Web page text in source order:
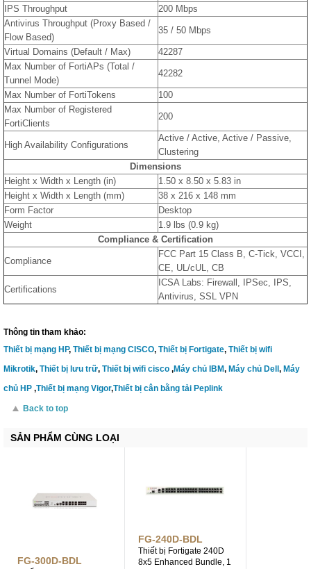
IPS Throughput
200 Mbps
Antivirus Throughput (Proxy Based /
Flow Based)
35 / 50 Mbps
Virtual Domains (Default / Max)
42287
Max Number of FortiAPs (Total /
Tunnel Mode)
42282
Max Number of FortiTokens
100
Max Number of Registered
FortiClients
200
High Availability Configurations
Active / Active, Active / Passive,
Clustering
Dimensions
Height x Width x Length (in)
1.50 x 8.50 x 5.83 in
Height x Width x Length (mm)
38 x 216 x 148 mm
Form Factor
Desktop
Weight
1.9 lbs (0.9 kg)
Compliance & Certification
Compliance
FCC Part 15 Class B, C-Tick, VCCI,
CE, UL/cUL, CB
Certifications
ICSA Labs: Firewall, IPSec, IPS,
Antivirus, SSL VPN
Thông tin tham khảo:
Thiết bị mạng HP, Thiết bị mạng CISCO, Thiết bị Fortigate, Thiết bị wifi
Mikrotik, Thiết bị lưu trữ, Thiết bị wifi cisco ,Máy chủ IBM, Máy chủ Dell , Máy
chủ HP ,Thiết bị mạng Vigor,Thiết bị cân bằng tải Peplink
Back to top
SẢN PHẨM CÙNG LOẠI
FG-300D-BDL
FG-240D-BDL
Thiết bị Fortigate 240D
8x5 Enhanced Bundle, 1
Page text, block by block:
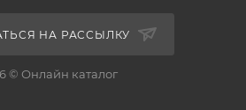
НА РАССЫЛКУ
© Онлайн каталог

──────────

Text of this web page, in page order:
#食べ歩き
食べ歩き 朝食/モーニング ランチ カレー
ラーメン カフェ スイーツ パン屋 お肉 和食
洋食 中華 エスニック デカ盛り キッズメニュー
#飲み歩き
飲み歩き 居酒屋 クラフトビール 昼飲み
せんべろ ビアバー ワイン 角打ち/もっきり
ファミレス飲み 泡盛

──────────

◆ EXERCISE AIM
Say how many lines of the data above include the word "Throughput", and add nothing further.

◆ TASK OUTPUT
2